DATA EXTRACTS:
BEGIN

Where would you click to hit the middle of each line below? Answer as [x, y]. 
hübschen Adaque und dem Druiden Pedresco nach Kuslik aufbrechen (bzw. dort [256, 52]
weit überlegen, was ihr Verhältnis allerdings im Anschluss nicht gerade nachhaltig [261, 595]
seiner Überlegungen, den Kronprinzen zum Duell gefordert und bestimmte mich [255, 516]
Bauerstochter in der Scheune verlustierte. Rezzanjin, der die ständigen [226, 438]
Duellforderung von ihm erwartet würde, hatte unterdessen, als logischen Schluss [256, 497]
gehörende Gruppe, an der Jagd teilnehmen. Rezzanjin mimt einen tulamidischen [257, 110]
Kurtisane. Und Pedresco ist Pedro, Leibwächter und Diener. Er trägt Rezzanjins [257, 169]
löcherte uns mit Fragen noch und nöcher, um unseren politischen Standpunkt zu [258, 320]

END
BEGIN

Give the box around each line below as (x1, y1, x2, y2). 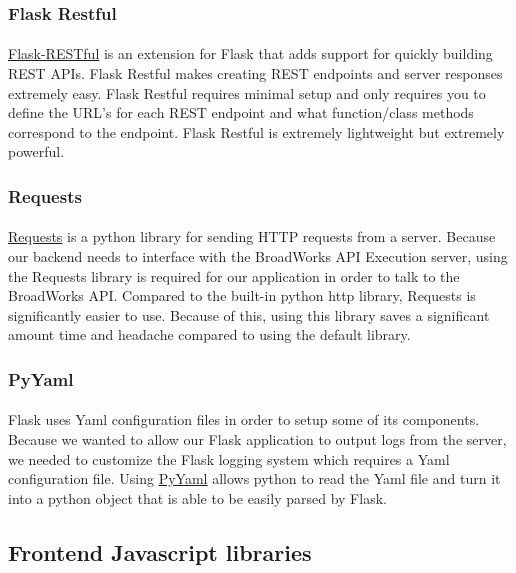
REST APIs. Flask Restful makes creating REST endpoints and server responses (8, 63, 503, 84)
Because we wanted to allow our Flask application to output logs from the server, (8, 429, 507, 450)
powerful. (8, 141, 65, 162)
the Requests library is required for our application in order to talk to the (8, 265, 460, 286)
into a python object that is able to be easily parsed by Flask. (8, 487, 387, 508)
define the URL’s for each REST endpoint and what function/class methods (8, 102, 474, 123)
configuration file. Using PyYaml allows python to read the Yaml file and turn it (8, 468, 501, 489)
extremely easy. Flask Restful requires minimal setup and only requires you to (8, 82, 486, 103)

END
BEGIN

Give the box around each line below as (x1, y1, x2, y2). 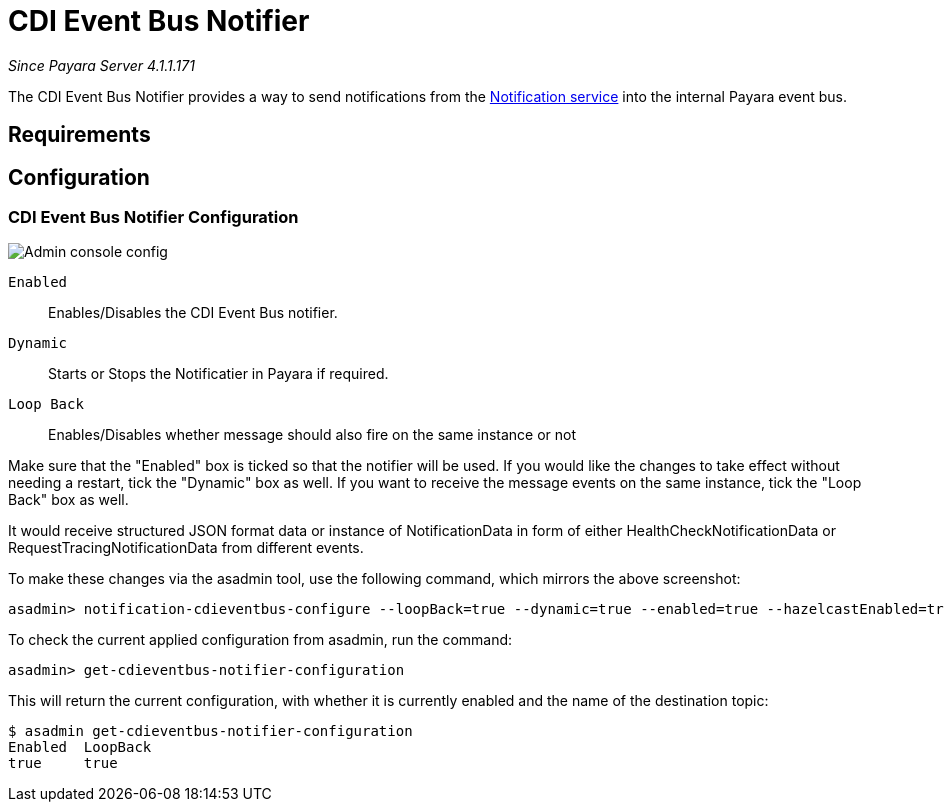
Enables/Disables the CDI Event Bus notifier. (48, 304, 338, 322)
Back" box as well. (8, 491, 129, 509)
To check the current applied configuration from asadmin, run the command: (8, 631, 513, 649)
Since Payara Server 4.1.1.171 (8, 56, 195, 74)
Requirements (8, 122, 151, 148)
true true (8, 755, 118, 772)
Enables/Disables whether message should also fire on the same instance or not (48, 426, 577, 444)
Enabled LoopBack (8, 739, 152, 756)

END

EXERCISE DESCRIPTION:
Determine how many lines of the listing contain the string "Pedresco", and give only the number.

ANSWER TO THIS EXERCISE:
2